Data items:
+--
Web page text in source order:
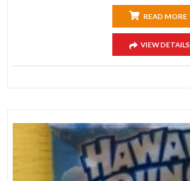
READ MORE
VIEW DETAILS
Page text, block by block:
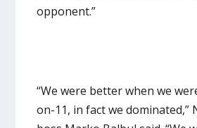
opponent.”
“We were better when we
on-11, in fact we dominated,”
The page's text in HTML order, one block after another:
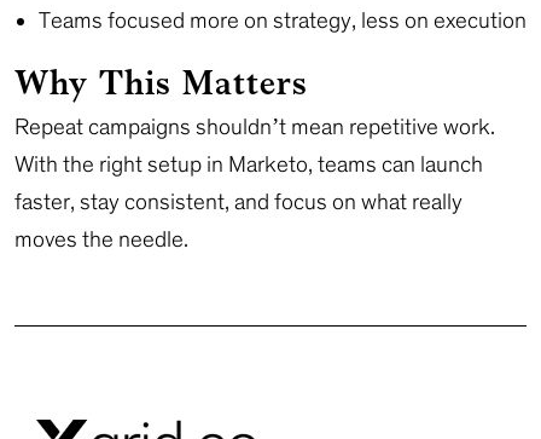
Teams focused more on strategy, less on execution
Why This Matters
Repeat campaigns shouldn’t mean repetitive work.
With the right setup in Marketo, teams can launch
faster, stay consistent, and focus on what really
moves the needle.
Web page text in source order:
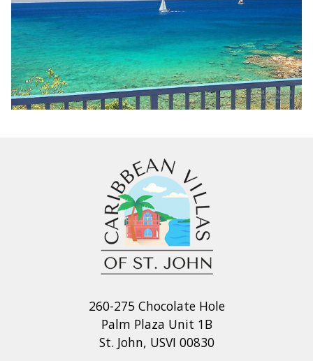
260-275 Chocolate Hole
Palm Plaza Unit 1B
St. John, USVI 00830
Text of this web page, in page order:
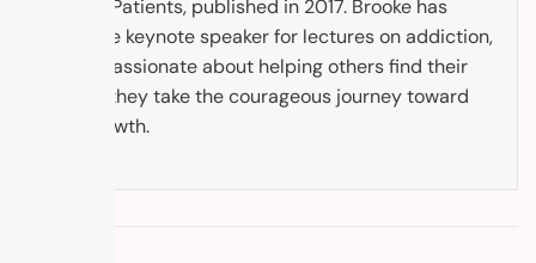
Cancer Patients, published in 2017. Brooke has
been the keynote speaker for lectures on addiction,
and is passionate about helping others find their
way as they take the courageous journey toward
self-growth.
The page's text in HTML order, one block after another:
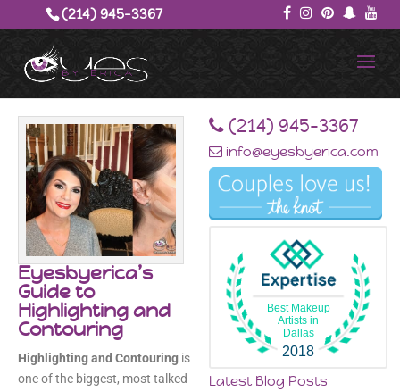
(214) 945-3367‬
Eyesbyerica’s
Guide to
Highlighting and
Contouring
Highlighting and Contouring is
one of the biggest, most talked
‪(214) 945-3367‬
info@eyesbyerica.com
Best Makeup
Artists in
Dallas
2018
Latest Blog Posts
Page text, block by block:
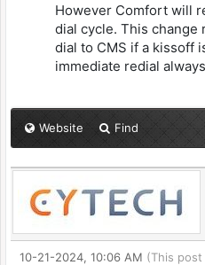
However Comfort will
dial cycle. This change
dial to CMS if a kissoff
immediate redial
Website Find
10-21-2024, 10:06 AM (This
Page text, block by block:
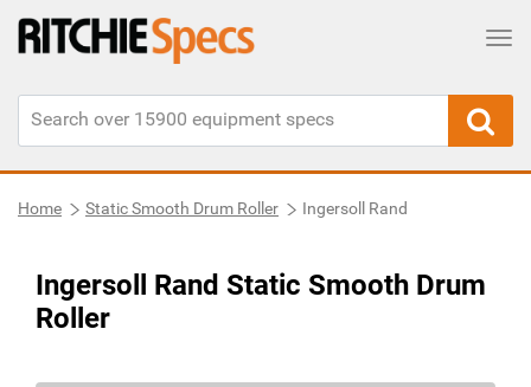
Home Static Smooth Drum Roller Ingersoll Rand
Ingersoll Rand Static Smooth Drum
Roller
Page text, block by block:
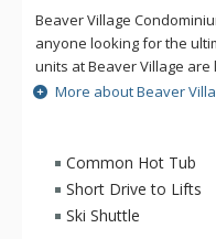
Beaver Village
anyone looking for the
units at Beaver Village
beautiful wooded campus
Winter Park Resort on
Beaver Village
kitchens, fireplace, TV,
one to three bedrooms.
includes access to the
sauna, and indoor heated
More about Beaver
Common Hot Tub
Short Drive to Lifts
Ski Shuttle
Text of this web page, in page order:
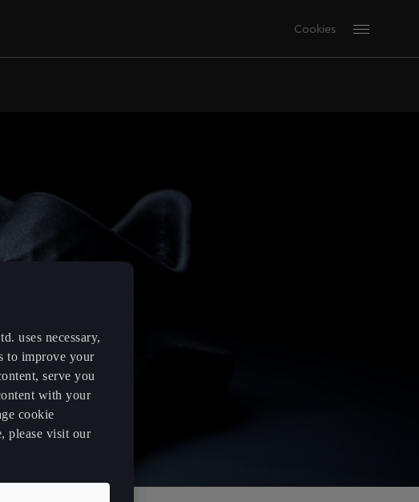
Cookies
uses necessary,
to improve your
serve you
with your
cookie
please visit our
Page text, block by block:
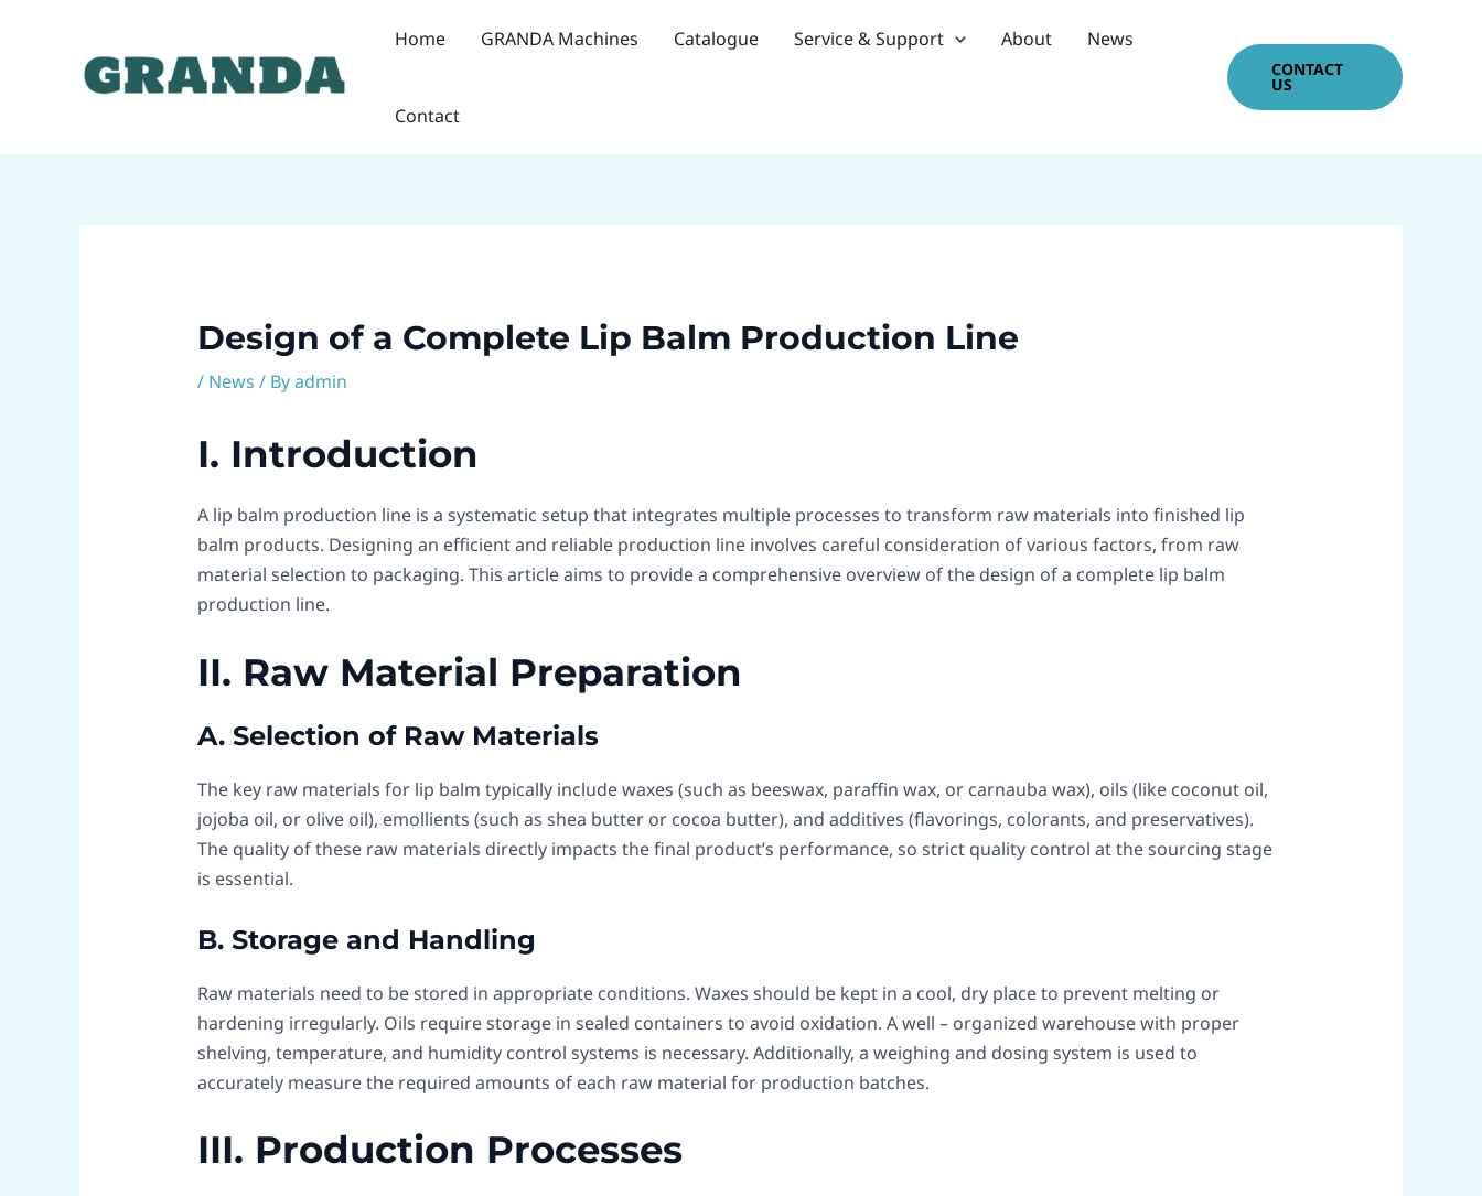
Home GRANDA Machines Catalogue Service & Support About News
Contact
CONTACT
US
Design of a Complete Lip Balm Production Line
/ News / Byadmin
I. Introduction
A lip balm production line is a systematic setup that integrates multiple processes to transform raw materials into finished lip
balm products. Designing an efficient and reliable production line involves careful consideration of various factors, from raw
material selection to packaging. This article aims to provide a comprehensive overview of the design of a complete lip balm
production line.
II. Raw Material Preparation
A. Selection of Raw Materials
The key raw materials for lip balm typically include waxes (such as beeswax, paraffin wax, or carnauba wax), oils (like coconut oil,
jojoba oil, or olive oil), emollients (such as shea butter or cocoa butter), and additives (flavorings, colorants, and preservatives).
The quality of these raw materials directly impacts the final product’s performance, so strict quality control at the sourcing stage
is essential.
B. Storage and Handling
Raw materials need to be stored in appropriate conditions. Waxes should be kept in a cool, dry place to prevent melting or
hardening irregularly. Oils require storage in sealed containers to avoid oxidation. A well – organized warehouse with proper
shelving, temperature, and humidity control systems is necessary. Additionally, a weighing and dosing system is used to
accurately measure the required amounts of each raw material for production batches.
III. Production Processes
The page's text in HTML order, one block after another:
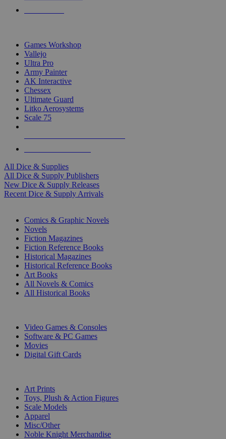
Games Workshop
Vallejo
Ultra Pro
Army Painter
AK Interactive
Chessex
Ultimate Guard
Litko Aerosystems
Scale 75
All Dice & Supplies
All Dice & Supply Publishers
New Dice & Supply Releases
Recent Dice & Supply Arrivals
Comics & Graphic Novels
Novels
Fiction Magazines
Fiction Reference Books
Historical Magazines
Historical Reference Books
Art Books
All Novels & Comics
All Historical Books
Video Games & Consoles
Software & PC Games
Movies
Digital Gift Cards
Art Prints
Toys, Plush & Action Figures
Scale Models
Apparel
Misc/Other
Noble Knight Merchandise
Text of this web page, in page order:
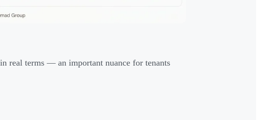
real terms — an important nuance for tenants
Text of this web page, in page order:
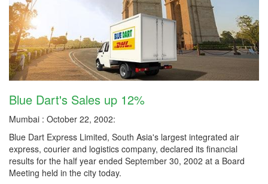
Blue Dart's Sales up 12%
Mumbai : October 22, 2002:
Blue Dart Express Limited, South Asia's largest integrated air
express, courier and logistics company, declared its financial
results for the half year ended September 30, 2002 at a Board
Meeting held in the city today.
+--
» **YOUR ASSIGNMENT**
Exact copy, no pictures: please print every record above as written.

» **THE COMPLETED TASK**
Web page text in source order:
READ MORE
VIEW DETAILS
Page text, block by block:
opponent.”
“We were better when we
on-11, in fact we dominated,”
The page's text in HTML order, one block after another:
Teams focused more on strategy, less on execution
Why This Matters
Repeat campaigns shouldn’t mean repetitive work.
With the right setup in Marketo, teams can launch
faster, stay consistent, and focus on what really
moves the needle.
Web page text in source order:
260-275 Chocolate Hole
Palm Plaza Unit 1B
St. John, USVI 00830
Text of this web page, in page order:
Cancer Patients, published in 2017. Brooke has
been the keynote speaker for lectures on addiction,
and is passionate about helping others find their
way as they take the courageous journey toward
self-growth.
The page's text in HTML order, one block after another:
(214) 945-3367‬
Eyesbyerica’s
Guide to
Highlighting and
Contouring
Highlighting and Contouring is
one of the biggest, most talked
‪(214) 945-3367‬
info@eyesbyerica.com
Best Makeup
Artists in
Dallas
2018
Latest Blog Posts
Page text, block by block:
However Comfort will
dial cycle. This change
dial to CMS if a kissoff
immediate redial
Website Find
10-21-2024, 10:06 AM (This
Page text, block by block:
Home Static Smooth Drum Roller Ingersoll Rand
Ingersoll Rand Static Smooth Drum
Roller
Page text, block by block:
Beaver Village
anyone looking for the
units at Beaver Village
beautiful wooded campus
Winter Park Resort on
Beaver Village
kitchens, fireplace, TV,
one to three bedrooms.
includes access to the
sauna, and indoor heated
More about Beaver
Common Hot Tub
Short Drive to Lifts
Ski Shuttle
Text of this web page, in page order:
Cookies
uses necessary,
to improve your
serve you
with your
cookie
please visit our
Page text, block by block:
Home GRANDA Machines Catalogue Service & Support About News
Contact
CONTACT
US
Design of a Complete Lip Balm Production Line
/ News / Byadmin
I. Introduction
A lip balm production line is a systematic setup that integrates multiple processes to transform raw materials into finished lip
balm products. Designing an efficient and reliable production line involves careful consideration of various factors, from raw
material selection to packaging. This article aims to provide a comprehensive overview of the design of a complete lip balm
production line.
II. Raw Material Preparation
A. Selection of Raw Materials
The key raw materials for lip balm typically include waxes (such as beeswax, paraffin wax, or carnauba wax), oils (like coconut oil,
jojoba oil, or olive oil), emollients (such as shea butter or cocoa butter), and additives (flavorings, colorants, and preservatives).
The quality of these raw materials directly impacts the final product’s performance, so strict quality control at the sourcing stage
is essential.
B. Storage and Handling
Raw materials need to be stored in appropriate conditions. Waxes should be kept in a cool, dry place to prevent melting or
hardening irregularly. Oils require storage in sealed containers to avoid oxidation. A well – organized warehouse with proper
shelving, temperature, and humidity control systems is necessary. Additionally, a weighing and dosing system is used to
accurately measure the required amounts of each raw material for production batches.
III. Production Processes
The page's text in HTML order, one block after another:
Games Workshop
Vallejo
Ultra Pro
Army Painter
AK Interactive
Chessex
Ultimate Guard
Litko Aerosystems
Scale 75
All Dice & Supplies
All Dice & Supply Publishers
New Dice & Supply Releases
Recent Dice & Supply Arrivals
Comics & Graphic Novels
Novels
Fiction Magazines
Fiction Reference Books
Historical Magazines
Historical Reference Books
Art Books
All Novels & Comics
All Historical Books
Video Games & Consoles
Software & PC Games
Movies
Digital Gift Cards
Art Prints
Toys, Plush & Action Figures
Scale Models
Apparel
Misc/Other
Noble Knight Merchandise
Text of this web page, in page order:
real terms — an important nuance for tenants
Text of this web page, in page order:
Blue Dart's Sales up 12%
Mumbai : October 22, 2002:
Blue Dart Express Limited, South Asia's largest integrated air
express, courier and logistics company, declared its financial
results for the half year ended September 30, 2002 at a Board
Meeting held in the city today.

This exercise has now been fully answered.